Repeat the entries exactly, and do not carry the pictures over.

▶ _Information provided_
________________________

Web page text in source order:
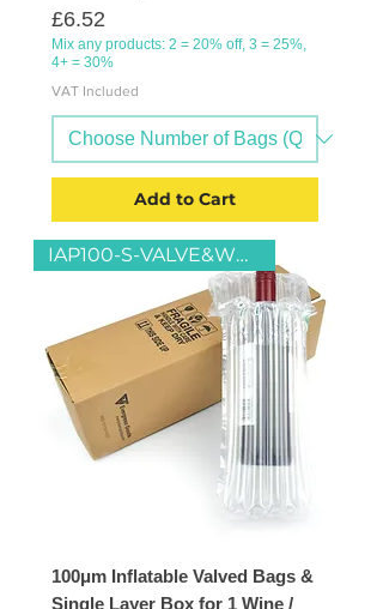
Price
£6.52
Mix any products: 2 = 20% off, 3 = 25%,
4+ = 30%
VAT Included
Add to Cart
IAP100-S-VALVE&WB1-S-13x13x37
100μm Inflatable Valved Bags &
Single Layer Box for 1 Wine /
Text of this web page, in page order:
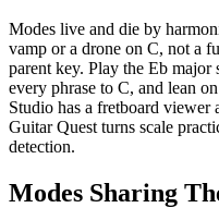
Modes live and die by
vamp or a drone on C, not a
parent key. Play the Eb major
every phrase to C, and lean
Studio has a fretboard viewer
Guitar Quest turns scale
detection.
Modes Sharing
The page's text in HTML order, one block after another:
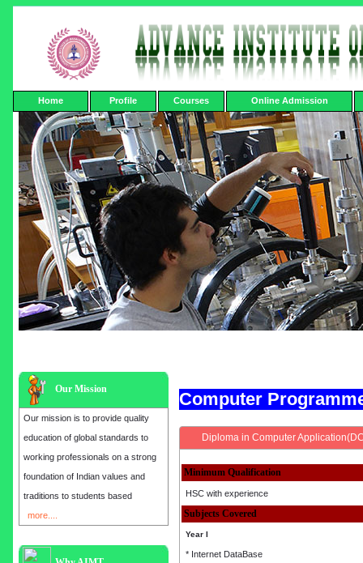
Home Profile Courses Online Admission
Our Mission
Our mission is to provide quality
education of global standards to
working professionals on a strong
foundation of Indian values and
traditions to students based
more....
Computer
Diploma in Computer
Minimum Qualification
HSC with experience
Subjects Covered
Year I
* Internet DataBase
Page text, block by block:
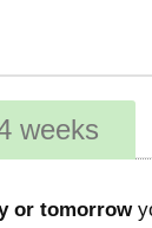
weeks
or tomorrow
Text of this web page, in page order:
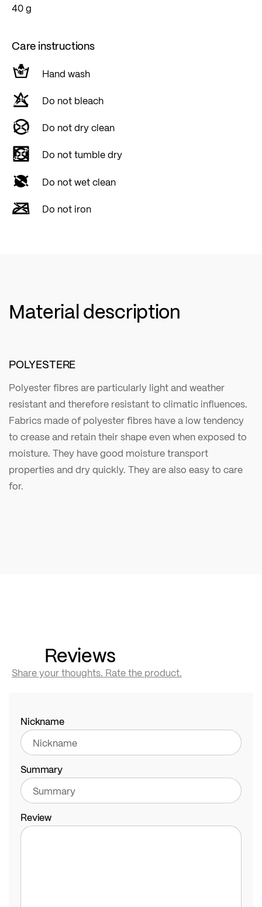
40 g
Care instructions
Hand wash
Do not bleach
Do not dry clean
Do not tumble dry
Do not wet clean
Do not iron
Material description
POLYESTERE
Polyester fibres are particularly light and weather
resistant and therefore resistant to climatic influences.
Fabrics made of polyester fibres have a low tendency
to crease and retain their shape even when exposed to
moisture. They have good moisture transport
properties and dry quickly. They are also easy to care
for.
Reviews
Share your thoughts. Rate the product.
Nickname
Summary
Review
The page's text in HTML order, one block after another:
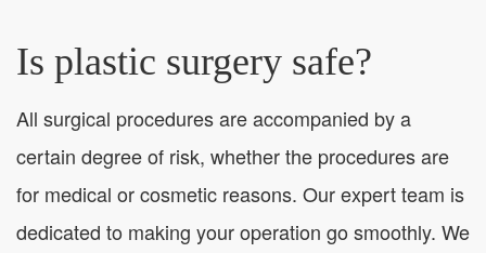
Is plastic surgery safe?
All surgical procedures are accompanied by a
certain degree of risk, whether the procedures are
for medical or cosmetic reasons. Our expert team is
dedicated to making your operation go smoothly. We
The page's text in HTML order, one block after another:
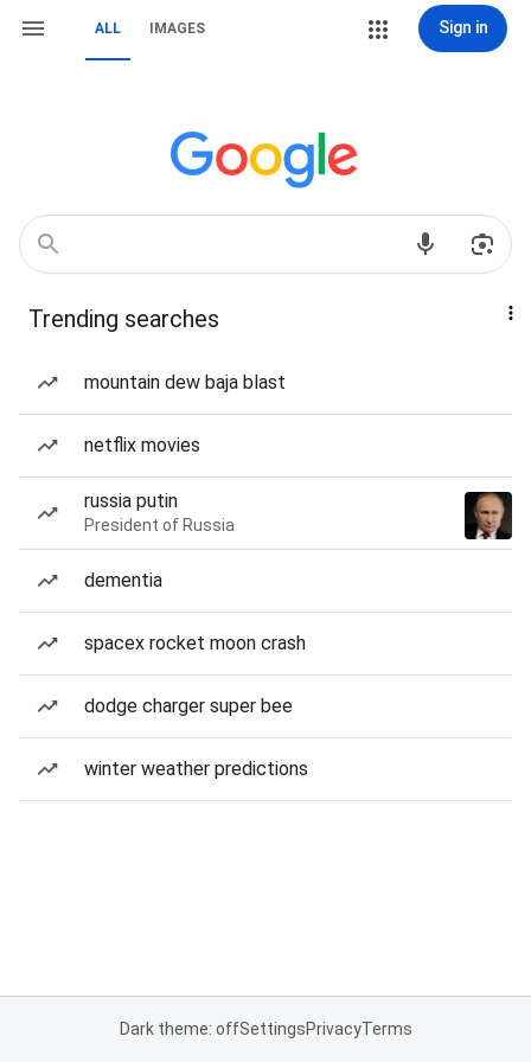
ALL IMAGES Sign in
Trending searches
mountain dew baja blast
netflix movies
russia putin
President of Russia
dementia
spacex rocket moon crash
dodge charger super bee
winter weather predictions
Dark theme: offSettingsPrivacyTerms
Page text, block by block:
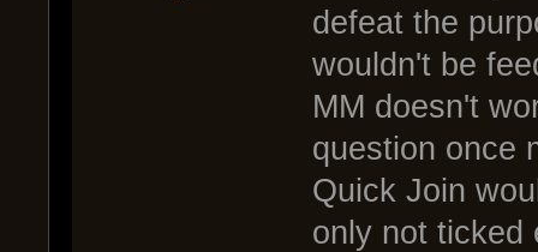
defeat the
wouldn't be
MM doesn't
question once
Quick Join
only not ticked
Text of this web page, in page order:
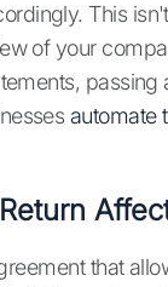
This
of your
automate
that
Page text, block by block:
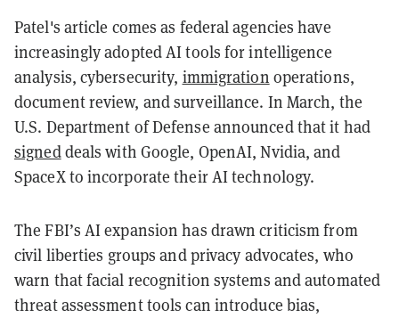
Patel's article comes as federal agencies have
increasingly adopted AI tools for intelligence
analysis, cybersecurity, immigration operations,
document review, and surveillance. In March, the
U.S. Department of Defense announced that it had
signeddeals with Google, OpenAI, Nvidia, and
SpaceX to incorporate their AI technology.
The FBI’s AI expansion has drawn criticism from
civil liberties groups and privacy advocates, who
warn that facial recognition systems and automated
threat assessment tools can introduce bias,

________________________

▶ _Completed exercise_
Web page text in source order:
Price
£6.52
Mix any products: 2 = 20% off, 3 = 25%,
4+ = 30%
VAT Included
Add to Cart
IAP100-S-VALVE&WB1-S-13x13x37
100μm Inflatable Valved Bags &
Single Layer Box for 1 Wine /
Text of this web page, in page order:
Modes live and die by
vamp or a drone on C, not a
parent key. Play the Eb major
every phrase to C, and lean
Studio has a fretboard viewer
Guitar Quest turns scale
detection.
Modes Sharing
The page's text in HTML order, one block after another:
Home Profile Courses Online Admission
Our Mission
Our mission is to provide quality
education of global standards to
working professionals on a strong
foundation of Indian values and
traditions to students based
more....
Computer
Diploma in Computer
Minimum Qualification
HSC with experience
Subjects Covered
Year I
* Internet DataBase
Page text, block by block:
weeks
or tomorrow
Text of this web page, in page order:
40 g
Care instructions
Hand wash
Do not bleach
Do not dry clean
Do not tumble dry
Do not wet clean
Do not iron
Material description
POLYESTERE
Polyester fibres are particularly light and weather
resistant and therefore resistant to climatic influences.
Fabrics made of polyester fibres have a low tendency
to crease and retain their shape even when exposed to
moisture. They have good moisture transport
properties and dry quickly. They are also easy to care
for.
Reviews
Share your thoughts. Rate the product.
Nickname
Summary
Review
The page's text in HTML order, one block after another:
Is plastic surgery safe?
All surgical procedures are accompanied by a
certain degree of risk, whether the procedures are
for medical or cosmetic reasons. Our expert team is
dedicated to making your operation go smoothly. We
The page's text in HTML order, one block after another:
ALL IMAGES Sign in
Trending searches
mountain dew baja blast
netflix movies
russia putin
President of Russia
dementia
spacex rocket moon crash
dodge charger super bee
winter weather predictions
Dark theme: offSettingsPrivacyTerms
Page text, block by block:
defeat the
wouldn't be
MM doesn't
question once
Quick Join
only not ticked
Text of this web page, in page order:
This
of your
automate
that
Page text, block by block:
Patel's article comes as federal agencies have
increasingly adopted AI tools for intelligence
analysis, cybersecurity, immigration operations,
document review, and surveillance. In March, the
U.S. Department of Defense announced that it had
signeddeals with Google, OpenAI, Nvidia, and
SpaceX to incorporate their AI technology.
The FBI’s AI expansion has drawn criticism from
civil liberties groups and privacy advocates, who
warn that facial recognition systems and automated
threat assessment tools can introduce bias,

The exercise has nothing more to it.